God’s speech carries final authority. That is only right. He is, after all, God. His gravitas weighs in every word on every page of his Word, where he calls us to lifelong response and faithful resolve. This embedded authority causes us to “treat Scripture with the same reverence that we do God, because it is from God alone, and unmixed with anything human.”[1]

His Word then requires comprehensive response–what we do (word/action), the goal for what we do (telos/end/purpose), and why we do it (motive/desire). The whole of life before the Author of life–such is the scope of biblical ethics, including our sexuality. Our lives and our sexuality speak antiphonally, making covenant reply to the God of heaven with our acts, our goals, and our desires.

Acts

In his word, God declares the norm for our behavior. What God demands, we must do. What he forbids, we must not. He speaks with no ambiguity as he lays down the divine boundaries for sexual activity, “You shall not commit adultery” (Ex. 20:14). Sexuality belongs in monogamous marriage, period. Any deviation from these divine boundaries is sin against him (cf. Psalm 51:4).

Goals

Some moral paradigms attempt to squeeze covenant life into bald duty, yet God’s demands can never rightly be reduced to the behavioral. Our Creator is concerned not just how we behave on the path we trod, but the destination charted in our hearts. Biblical ethics concern teleology not just deontology. To what end do we obey? What outcome do we seek? What is the highest good, the summum bonum of our actions?

These are critical questions. Actions are meaningful, in fact, because they have a purpose. As creatures living before the face of God, we receive that purpose, we do not define it. In terms of the seventh commandment, God is not concerned only with the boundaries for our bodies, but with our sexual ambitions. Like every other human activity, sexuality too possesses a telos; it concerns the heart’s hopes and its goals.

Multiple good goals surface, including procreation, intimacy, and pleasure. But there is more. The ultimate goal of sexuality is not merely offspring, increase of marital closeness, or attainment of personal (or even mutual) satisfaction. God has created marriage with a depth of significance that points beyond the human sphere; this deepest of human relationships in its covenantal and relational contours mirrors the Triune God, as we reflect his blessed mutuality, relationality, and dynamic communication. The institution of marriage makes the imago Dei sing; the symphony of interpersonal rhythms and harmonies resounds divine relations. Further, the Spirit draws upon the marriage relationship as a living metaphor of the consummate reality of Christ’s relationship with his Church (Eph. 5:18ff)—a meaning well beyond horizontal, human engagement (see, e.g., John Piper’s This Momentary Marriage).

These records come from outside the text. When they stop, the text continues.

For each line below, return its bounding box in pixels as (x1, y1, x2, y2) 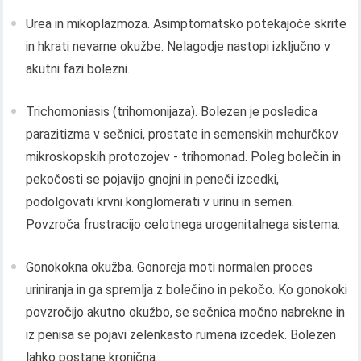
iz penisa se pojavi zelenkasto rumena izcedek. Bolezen (26, 327, 337, 343)
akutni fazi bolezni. (26, 61, 131, 77)
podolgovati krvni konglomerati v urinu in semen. (26, 194, 295, 210)
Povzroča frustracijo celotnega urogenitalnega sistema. (26, 217, 341, 233)
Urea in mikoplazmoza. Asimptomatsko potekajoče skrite (26, 16, 347, 32)
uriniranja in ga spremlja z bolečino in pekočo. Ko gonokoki (26, 282, 348, 298)
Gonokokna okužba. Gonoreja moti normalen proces (26, 259, 313, 276)
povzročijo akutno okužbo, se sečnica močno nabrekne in (26, 305, 346, 321)
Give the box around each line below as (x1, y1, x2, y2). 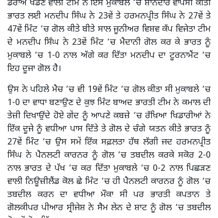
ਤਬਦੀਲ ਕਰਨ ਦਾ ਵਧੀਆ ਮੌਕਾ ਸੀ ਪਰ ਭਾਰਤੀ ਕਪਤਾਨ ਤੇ (7, 189, 211, 200)
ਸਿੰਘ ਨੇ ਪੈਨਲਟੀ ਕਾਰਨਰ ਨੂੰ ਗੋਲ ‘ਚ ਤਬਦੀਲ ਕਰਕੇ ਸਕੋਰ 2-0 (7, 150, 211, 161)
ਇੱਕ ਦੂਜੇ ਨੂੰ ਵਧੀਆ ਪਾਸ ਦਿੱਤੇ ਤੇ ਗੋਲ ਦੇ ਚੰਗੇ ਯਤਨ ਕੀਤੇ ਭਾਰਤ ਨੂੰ (7, 124, 211, 135)
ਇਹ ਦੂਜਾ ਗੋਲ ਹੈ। (7, 63, 61, 74)
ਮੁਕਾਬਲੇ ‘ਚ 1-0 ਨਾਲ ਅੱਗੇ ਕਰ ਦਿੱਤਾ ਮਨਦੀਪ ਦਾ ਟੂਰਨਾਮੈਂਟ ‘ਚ (7, 50, 211, 61)
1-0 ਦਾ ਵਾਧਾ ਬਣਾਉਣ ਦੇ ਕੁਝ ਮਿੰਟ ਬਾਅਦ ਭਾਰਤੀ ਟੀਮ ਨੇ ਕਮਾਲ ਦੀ (7, 97, 211, 109)
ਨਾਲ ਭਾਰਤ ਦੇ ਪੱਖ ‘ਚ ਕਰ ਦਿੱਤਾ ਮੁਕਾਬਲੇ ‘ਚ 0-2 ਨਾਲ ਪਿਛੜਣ (7, 163, 211, 174)
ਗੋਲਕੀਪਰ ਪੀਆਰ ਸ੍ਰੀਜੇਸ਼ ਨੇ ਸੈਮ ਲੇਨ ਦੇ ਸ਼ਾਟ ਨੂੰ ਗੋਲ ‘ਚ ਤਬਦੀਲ (7, 202, 211, 214)
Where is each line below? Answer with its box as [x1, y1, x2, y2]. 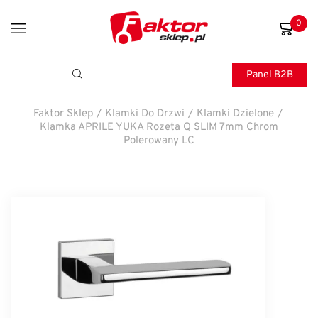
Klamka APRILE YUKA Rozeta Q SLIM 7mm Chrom [40, 121, 278, 134]
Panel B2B [246, 69, 293, 81]
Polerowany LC [124, 134, 194, 148]
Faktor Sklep [33, 107, 93, 121]
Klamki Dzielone [197, 107, 274, 121]
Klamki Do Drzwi [105, 107, 185, 121]
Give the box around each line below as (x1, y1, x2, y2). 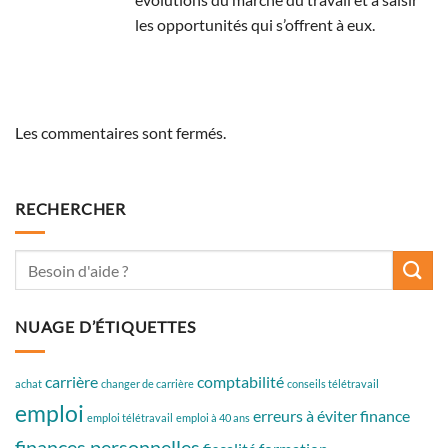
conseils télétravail (287, 377, 379, 390)
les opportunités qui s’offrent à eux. (135, 15, 375, 35)
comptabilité (197, 372, 284, 391)
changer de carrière (101, 377, 194, 390)
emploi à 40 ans (176, 411, 250, 424)
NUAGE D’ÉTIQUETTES (15, 317, 196, 337)
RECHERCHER (15, 198, 126, 218)
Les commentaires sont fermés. (15, 123, 226, 142)
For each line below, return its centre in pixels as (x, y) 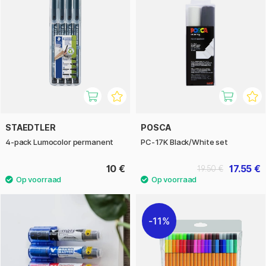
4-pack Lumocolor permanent (60, 142)
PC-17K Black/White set (184, 142)
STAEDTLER (31, 127)
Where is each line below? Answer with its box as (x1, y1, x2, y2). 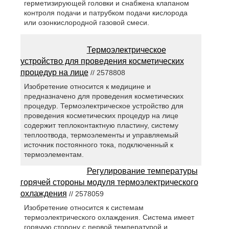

Sexuality in marriage reveals no exception. Our sexual activity is a component of our covenant reply to God, and God defines the ultimate ends for it. In fact, marital nakedness which intends anything less than the glory of God as its ultimate end, fails holy prescription and whole delight. Contrary to pop narratives, God’s will for our sexuality does not rob us, but fuels joy at its highest. Moreover, divine goals for sex cohere with the divinely appointed goodness of sexual activity for procreation, for the genuine value of marital intimacy, or even for the thrill in sexual intimacy. In principle, no competition exists between these human joys and divine intention. The negativity about sexuality espoused by some Church Fathers lost touch with biblical exuberance about this divine gift.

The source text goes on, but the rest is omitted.